++++ Data extracts
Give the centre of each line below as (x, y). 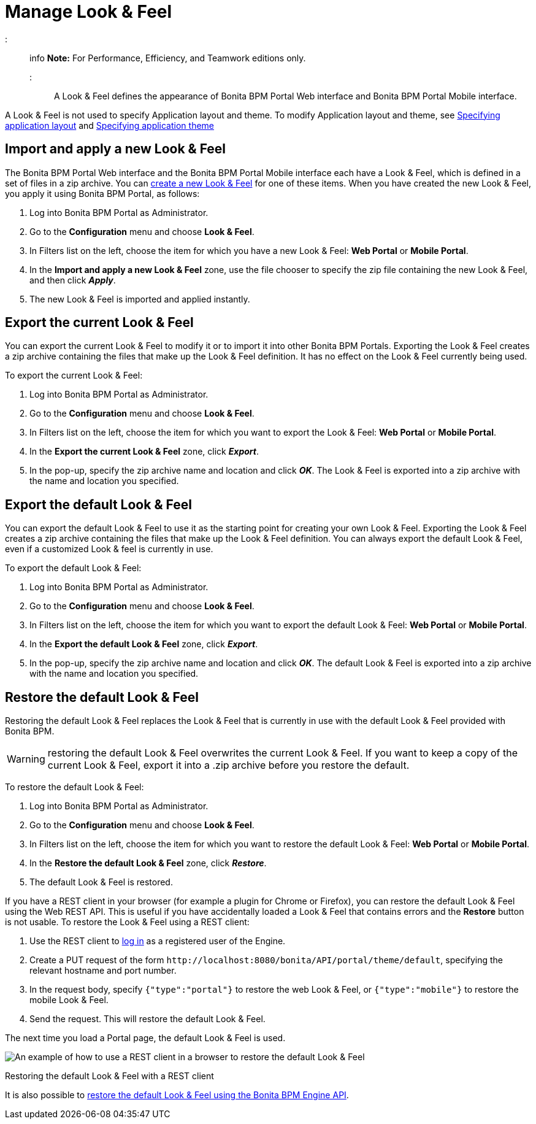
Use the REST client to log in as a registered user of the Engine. (158, 941)
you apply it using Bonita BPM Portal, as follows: (102, 193)
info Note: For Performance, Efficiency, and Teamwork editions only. (168, 58)
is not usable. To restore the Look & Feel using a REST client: (127, 922)
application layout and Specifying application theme (110, 125)
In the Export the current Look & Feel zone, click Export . (144, 452)
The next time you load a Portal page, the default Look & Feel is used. (145, 1038)
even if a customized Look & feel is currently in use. (109, 549)
++++++++
When you reach the line containing "is not usable." in the data above, start copying exactly, and stop after the line containing "The next time".

## Exercise answer
is not usable. To restore the Look & Feel using a REST client: (127, 922)
application layout and Specifying application theme (110, 125)
In the Export the current Look & Feel zone, click Export . (144, 452)
The next time you load a Portal page, the default Look & Feel is used. (145, 1038)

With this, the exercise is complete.